The Second Sunday of Easter April 15, 2012
1 Peter 1:3-9
Acts 2:14a, 22-32
195, 203, 201, 207(4-6)
Hymns from The Lutheran Hymnal (1941) unless otherwise noted
Blessed be the God and Father of our Lord Jesus Christ, who according to His abundant mercy has begotten us again to a living hope through the resurrection of Jesus Christ from the dead, to an inheritance incorruptible and undefiled and that does not fade away, reserved in heaven for you, who are kept by the power of God through faith for salvation ready to be revealed in the last time. In this you greatly rejoice, though now for a little while, if need be, you have been grieved by various trials, that the genuineness of your faith, being much more precious than gold that perishes, though it is tested by fire, may be found to praise, honor, and glory at the revelation of Jesus Christ, whom having not seen you love. Though now you do not see Him, yet believing, you rejoice with joy inexpressible and full of glory, receiving the end of your faith—the salvation of your souls.

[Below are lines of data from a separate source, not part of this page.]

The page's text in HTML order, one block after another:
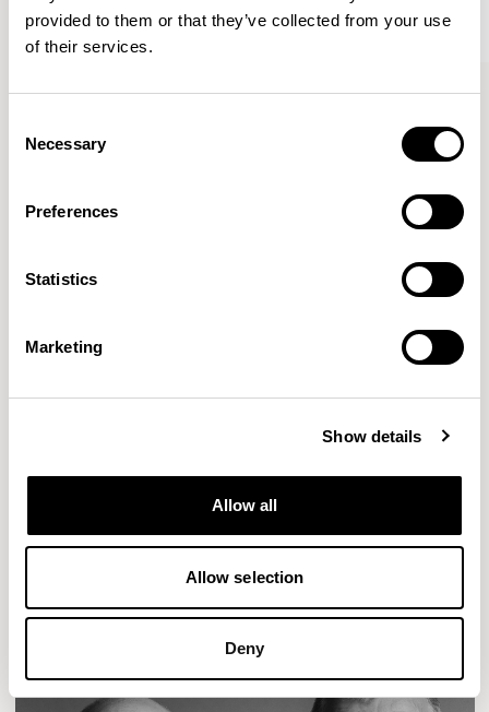
provided to them or that they’ve collected from your use
of their services.
Selection
Necessary
Preferences
Statistics
Marketing
Show details
Allow all
Allow selection
Deny
Pearson Lloyd
Since founding Pearson Lloyd in 1997, the duo has
established a cross-sector position built on insights from
facing people across home, work and travel.
READ MORE
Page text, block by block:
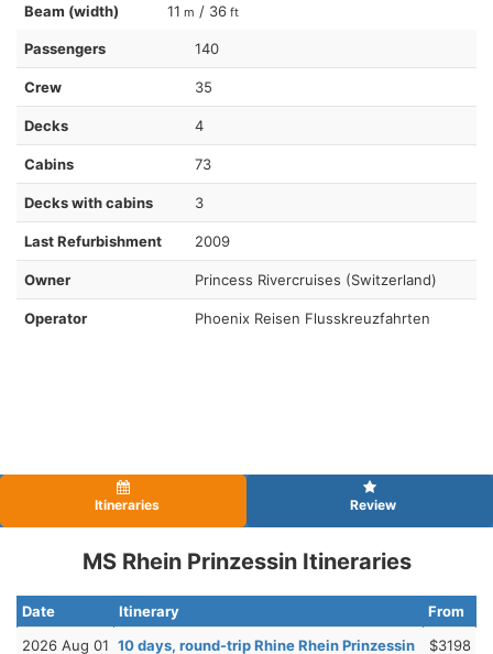
Beam (width) 11 m / 36 ft
Passengers 140
Crew 35
Decks 4
Cabins 73
Decks with cabins 3
Last Refurbishment 2009
Owner Princess Rivercruises (Switzerland)
Operator Phoenix Reisen Flusskreuzfahrten
Itineraries Review
MS Rhein Prinzessin Itineraries
Date Itinerary
From
2026 Aug 01 10 days, round-trip Rhine Rhein Prinzessin $3198
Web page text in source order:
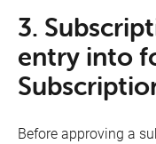
3.
entry into
Before approving a
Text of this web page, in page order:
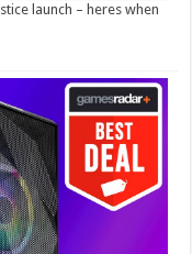
launch – heres when
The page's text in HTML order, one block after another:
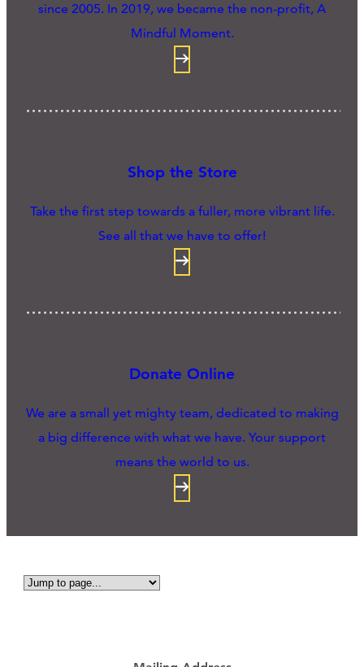
since 2005. In 2019, we became the non-profit, A
Mindful Moment.
Shop the Store
Take the first step towards a fuller, more vibrant life.
See all that we have to offer!
Donate Online
We are a small yet mighty team, dedicated to making
a big difference with what we have. Your support
means the world to us.
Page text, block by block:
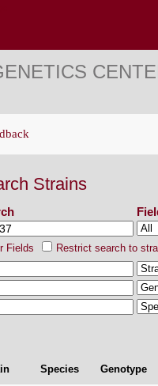
Strains
Fields Restrict search to
Species Genotype
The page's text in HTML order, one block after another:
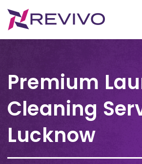
Premium
Cleaning
Lucknow
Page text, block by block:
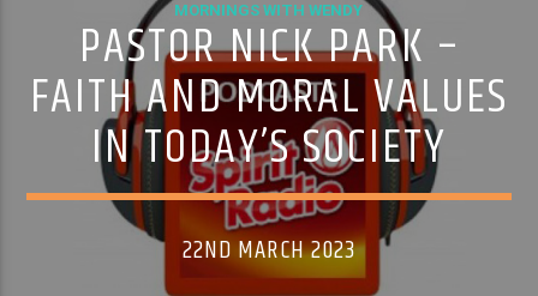
MORNINGS WITH WENDY
PASTOR NICK PARK –
FAITH AND MORAL VALUES
IN TODAY’S SOCIETY
22ND MARCH 2023
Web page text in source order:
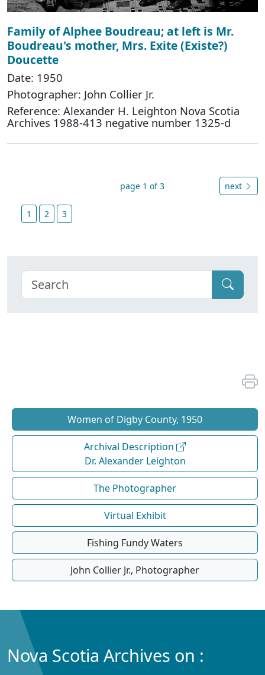
Family of Alphee Boudreau; at left is Mr.
Boudreau's mother, Mrs. Exite (Existe?)
Doucette
Date: 1950
Photographer: John Collier Jr.
Reference: Alexander H. Leighton Nova Scotia
Archives 1988-413 negative number 1325-d
page 1 of 3 next
1 2 3
Women of Digby County, 1950
Archival Description
Dr. Alexander Leighton
The Photographer
Virtual Exhibit
Fishing Fundy Waters
John Collier Jr., Photographer
Nova Scotia Archives on :
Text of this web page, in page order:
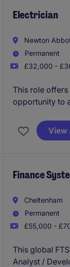
Electrician
Newton
Permanent
£32,000 -
This role
opportunity to
career in
or heavy
View
Finance
Cheltenham
Permanent
£55,000 -
This global
Analyst /
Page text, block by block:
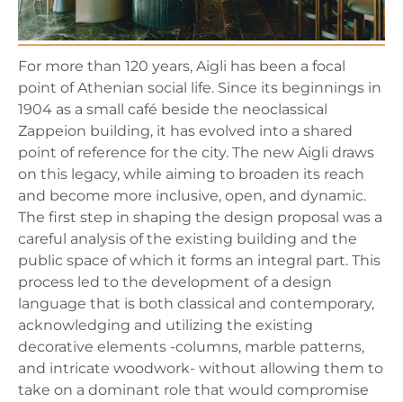
For more than 120 years, Aigli has been a focal
point of Athenian social life. Since its beginnings in
1904 as a small café beside the neoclassical
Zappeion building, it has evolved into a shared
point of reference for the city. The new Aigli draws
on this legacy, while aiming to broaden its reach
and become more inclusive, open, and dynamic.
The first step in shaping the design proposal was a
careful analysis of the existing building and the
public space of which it forms an integral part. This
process led to the development of a design
language that is both classical and contemporary,
acknowledging and utilizing the existing
decorative elements -columns, marble patterns,
and intricate woodwork- without allowing them to
take on a dominant role that would compromise
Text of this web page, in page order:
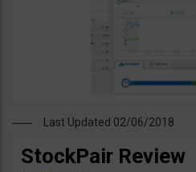
Last Updated 02/06/2018
StockPair Review
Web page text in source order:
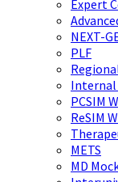
Expert
NEXT-
PLF
Internal
PCSIM
ReSIM
METS
MD
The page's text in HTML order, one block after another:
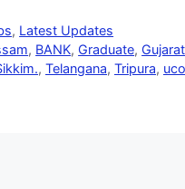
, Latest Updates
, BANK, Graduate, Gujarat
, Telangana, Tripura,
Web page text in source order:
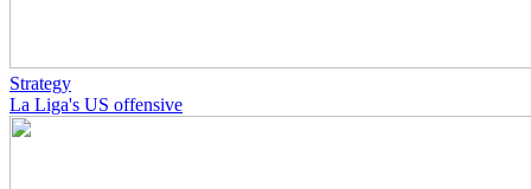
Strategy
La Liga's US offensive
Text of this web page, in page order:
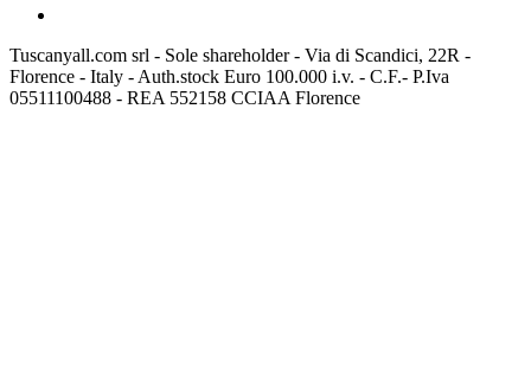
Tuscanyall.com srl - Sole shareholder - Via di Scandici, 22R -
Florence - Italy - Auth.stock Euro 100.000 i.v. - C.F.- P.Iva
05511100488 - REA 552158 CCIAA Florence
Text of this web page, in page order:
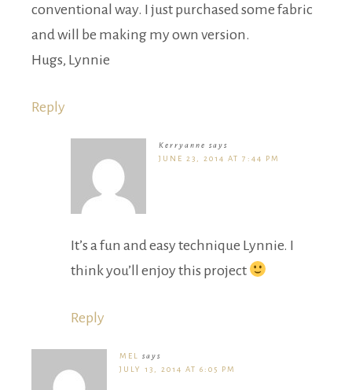
conventional way. I just purchased some fabric
and will be making my own version.
Hugs, Lynnie
Reply
Kerryanne says
JUNE 23, 2014 AT 7:44 PM
It’s a fun and easy technique Lynnie. I
think you’ll enjoy this project
Reply
MEL
says
JULY 13, 2014 AT 6:05 PM
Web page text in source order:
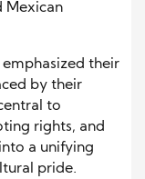
Mexican
their
by their
to
rights, and
a unifying
pride.
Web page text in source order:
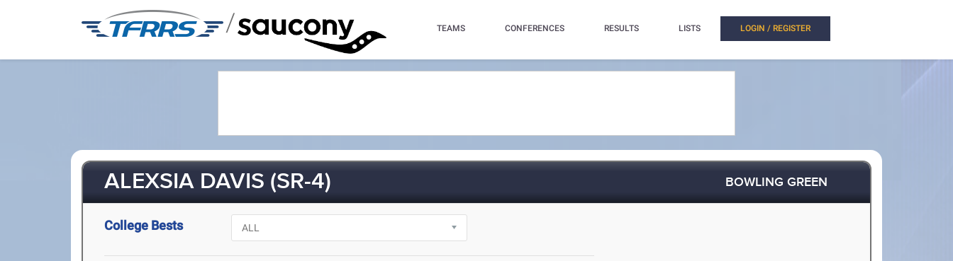
/ TEAMS CONFERENCES RESULTS LISTS LOGIN / REGISTER
ALEXSIA DAVIS (SR-4) BOWLING GREEN
College Bests
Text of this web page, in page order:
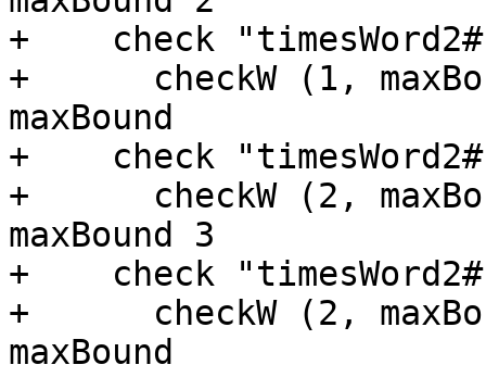
+    check "timesWord2#
+      checkW (1,
maxBound
+    check "timesWord2#
+      checkW (2,
maxBound 3
+    check "timesWord2#
+      checkW (2,
maxBound
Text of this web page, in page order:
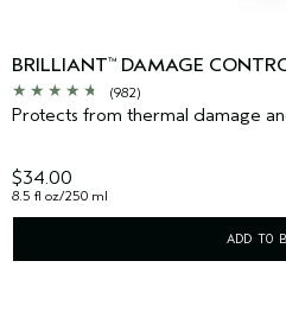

Dear fellow-saints through Christ Jesus:
Are there any “sure things” in life? Some would say, “yes—death and taxes.” Neither of these certainties make us very excited, though, do they? As for finding other sure things, they can be hard to pin down. Your job might seem secure—until you lose it. Your health might seem good—until you get sick. You might have a good circle of friends—until you have a falling-out with them. Times change. Life changes. And “sure things” are hard to come by.
The word that jumps out at us in today’s Scripture lesson is inheritance. The Apostle Peter says that through the resurrection of Jesus Christ from the dead we have been given a new birth into an inheritance. I. It will not perish, spoil, or fade away, and II. It remains certain even through trials.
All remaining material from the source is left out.